Il y a quelques temps, la vénalité de certains ministres était évoquée par certains médias et les réseaux sociaux s’étaient ligués contre eux. Seuls, ils se sont défendus. Le gouvernement n’avait pas alors réagi. Que suppose son rejet des allégations de certains médias et son soutien à l’un de ses membres de tout soupçon de détournement ?
On l’aura compris, tous les ministres n’ont pas droit à la solidarité et ne se valent pas. Une certaine ministre est défendue. Alors qu’a-t-elle de si particulier ? Le gouvernement devrait ouvrir une enquête. Il ne l’a pas fait. Son empressement à évacuer cette affaire a aggravé les soupçons et a amené à croire qu’il s’est passé des choses qu’il voudrait couvrir à coups de communiqué et de menaces. Cette autre plainte rassure qu’il s’est passé quelque chose. Oui, il s’est passé quelque chose. Maintenant, la démission de Madame la Ministre doit être exigée. Ce qui se passe est indigne de la République qu’on traîne depuis plus de dix ans dans la boue. L’omerta est la règle dans la mafia. Notre gouvernement est-il celui des mafieux ? Les resquilleurs qui ont fait main baisse sur les ressources du pays, qui pressurent les Guinéens doivent aller en prison, ils doivent être déchus. Ceux qui les dénoncent ne méritent pas les menaces, les cabales.
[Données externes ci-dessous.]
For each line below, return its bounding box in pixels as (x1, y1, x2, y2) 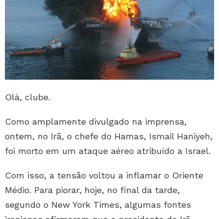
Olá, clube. (5, 92, 50, 103)
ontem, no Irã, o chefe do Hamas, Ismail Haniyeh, (5, 131, 213, 142)
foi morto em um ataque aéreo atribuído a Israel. (5, 146, 211, 156)
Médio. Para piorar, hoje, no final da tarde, (5, 185, 180, 196)
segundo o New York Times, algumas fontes (5, 199, 191, 210)
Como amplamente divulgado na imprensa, (5, 116, 187, 127)
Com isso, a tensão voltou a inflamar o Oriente (5, 170, 203, 181)
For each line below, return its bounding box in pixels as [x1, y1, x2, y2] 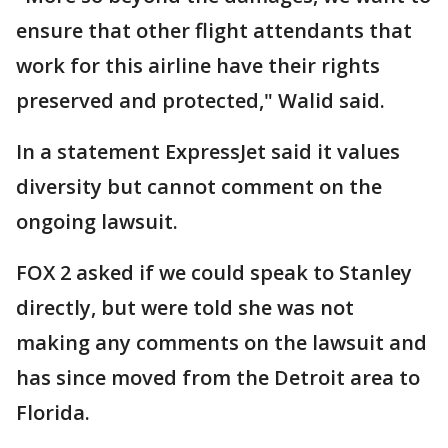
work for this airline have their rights [16, 52, 380, 79]
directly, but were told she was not [16, 294, 354, 321]
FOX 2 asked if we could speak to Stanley [16, 259, 412, 286]
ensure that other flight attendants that [16, 17, 412, 44]
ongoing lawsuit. [16, 208, 178, 235]
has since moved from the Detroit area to [16, 364, 420, 391]
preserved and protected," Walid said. [16, 87, 385, 114]
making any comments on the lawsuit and [16, 329, 427, 356]
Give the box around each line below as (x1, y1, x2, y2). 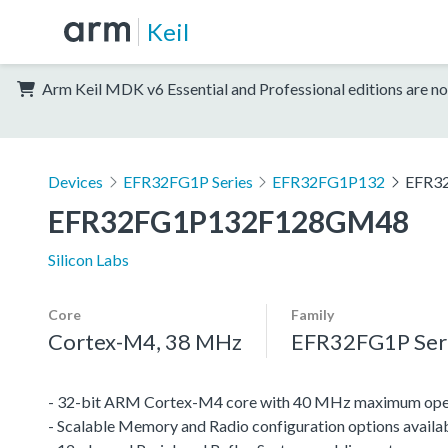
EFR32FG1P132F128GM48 (48, 202, 409, 239)
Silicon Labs (48, 249, 129, 269)
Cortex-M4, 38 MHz (48, 327, 242, 355)
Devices (48, 171, 103, 191)
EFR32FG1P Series (122, 171, 253, 191)
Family (291, 305, 334, 323)
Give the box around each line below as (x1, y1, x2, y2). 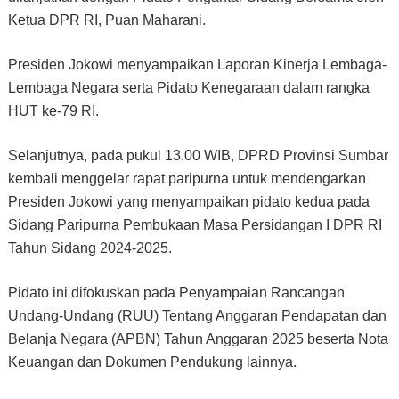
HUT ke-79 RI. (7, 102, 99, 118)
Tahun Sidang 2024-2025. (7, 240, 172, 256)
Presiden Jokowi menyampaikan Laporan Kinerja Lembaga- (7, 56, 387, 72)
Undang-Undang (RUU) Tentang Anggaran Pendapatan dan (7, 307, 387, 323)
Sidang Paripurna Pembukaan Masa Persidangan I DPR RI (7, 216, 382, 232)
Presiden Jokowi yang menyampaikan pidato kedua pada (7, 193, 370, 209)
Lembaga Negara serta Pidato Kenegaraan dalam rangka (7, 79, 370, 95)
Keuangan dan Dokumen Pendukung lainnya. (7, 354, 297, 370)
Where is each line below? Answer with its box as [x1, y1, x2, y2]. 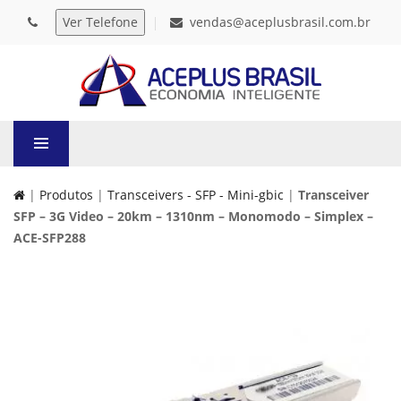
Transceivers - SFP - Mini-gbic [107, 186, 284, 203]
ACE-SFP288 [13, 229, 86, 246]
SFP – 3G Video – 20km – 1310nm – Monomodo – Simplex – [13, 208, 373, 225]
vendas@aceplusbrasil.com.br [190, 13, 371, 30]
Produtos [39, 186, 93, 203]
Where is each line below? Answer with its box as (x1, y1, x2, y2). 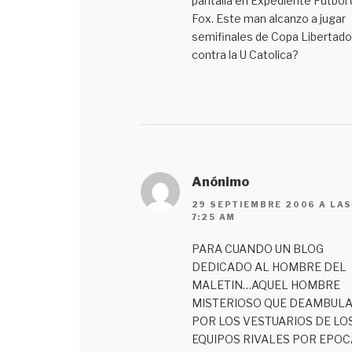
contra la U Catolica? (191, 48, 299, 62)
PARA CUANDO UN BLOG (191, 241, 324, 255)
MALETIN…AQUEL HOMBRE (191, 277, 340, 291)
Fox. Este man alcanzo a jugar (191, 12, 346, 26)
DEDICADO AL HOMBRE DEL (191, 259, 346, 273)
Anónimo (191, 174, 249, 190)
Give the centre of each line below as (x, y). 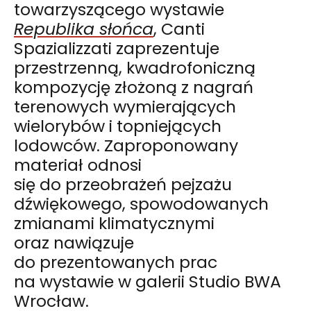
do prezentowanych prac (116, 262)
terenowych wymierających (125, 106)
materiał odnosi (78, 165)
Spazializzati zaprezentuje (117, 48)
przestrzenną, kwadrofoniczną (135, 67)
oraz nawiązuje (74, 242)
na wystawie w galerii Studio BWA (148, 281)
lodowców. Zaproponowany (126, 145)
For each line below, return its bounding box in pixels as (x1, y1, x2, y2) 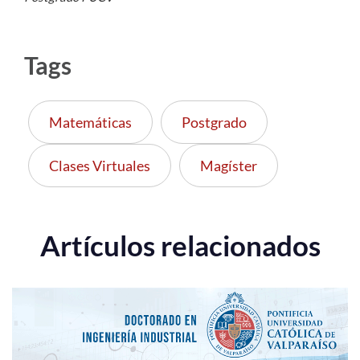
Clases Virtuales (49, 157, 150, 175)
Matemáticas (49, 113, 132, 132)
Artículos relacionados (39, 228, 321, 263)
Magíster (200, 157, 257, 175)
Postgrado (182, 113, 247, 132)
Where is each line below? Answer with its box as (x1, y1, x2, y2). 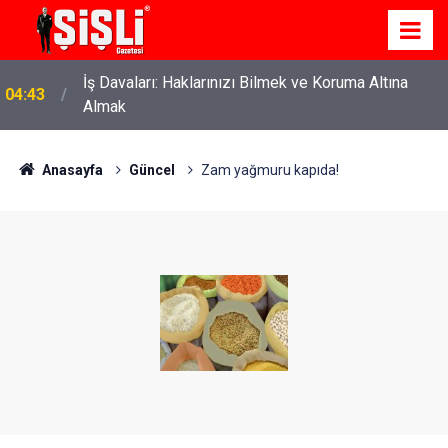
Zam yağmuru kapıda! (200, 162, 339, 178)
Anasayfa (38, 162, 103, 178)
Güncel (128, 162, 175, 178)
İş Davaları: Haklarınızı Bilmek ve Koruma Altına (83, 73, 408, 92)
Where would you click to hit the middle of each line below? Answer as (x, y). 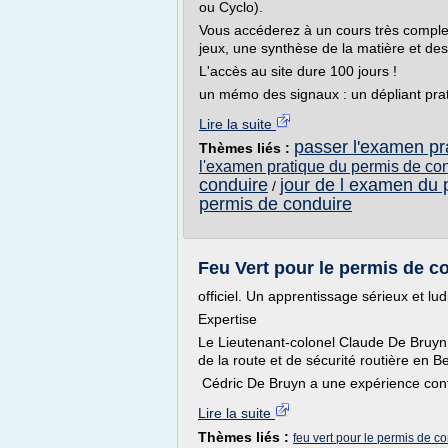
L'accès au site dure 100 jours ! (298, 71)
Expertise (227, 319)
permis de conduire (275, 204)
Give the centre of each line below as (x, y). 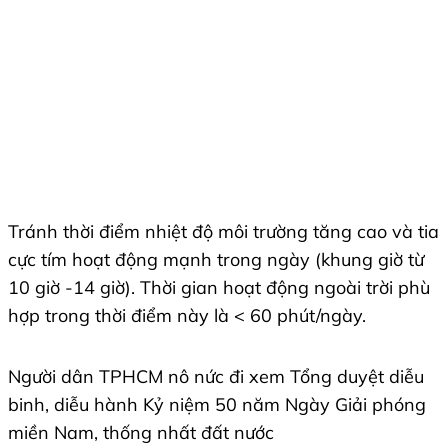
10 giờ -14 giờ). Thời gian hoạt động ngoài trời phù (219, 287)
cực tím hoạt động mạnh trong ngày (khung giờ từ (216, 259)
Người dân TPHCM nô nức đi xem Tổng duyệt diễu (216, 376)
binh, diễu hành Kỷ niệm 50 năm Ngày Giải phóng (217, 404)
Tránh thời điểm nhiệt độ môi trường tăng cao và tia (223, 231)
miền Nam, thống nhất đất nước (141, 432)
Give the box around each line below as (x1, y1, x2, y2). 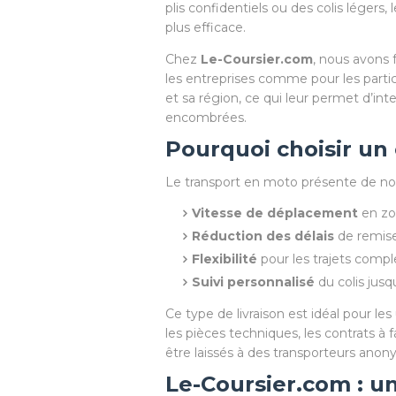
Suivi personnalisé (192, 274, 315, 290)
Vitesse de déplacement (192, 205, 358, 221)
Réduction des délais (192, 228, 334, 244)
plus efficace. (165, 19, 246, 35)
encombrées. (165, 110, 247, 126)
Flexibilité (192, 251, 257, 267)

On le sait, c’est toujours comme ça, que la corruption va avec l’absence de transparence et les pouvoirs discrétionnaires. Quand un gouvernement nie une dénonciation aussi grave que celle commentée partout en Guinée, on en déduit qu’il n’a pas le souci de la transparence. Ses membres sont-ils exempts de reproches ? Aussi, on sait qu’une telle somme- 200 milliards de francs guinéens- ne pourrait être détournée par une seule personne. Il y aurait donc mutualisme de la corruption et un montage financier carabiné. On veut que cela ne soit pas démasqué. Hélas, la vérité éclatera à la figure des faussaires.
Derrière la mise en cause se cacheraient d’autres ministres. Derrière eux tous, est celui qui les nomme, promeut et protège : celui qui a dit vouloir lutter contre l’impunité. Professeur Alpha Condé en vous accommodant de cette situation, vous promettez la corruption et devenez le parrain des corrompus.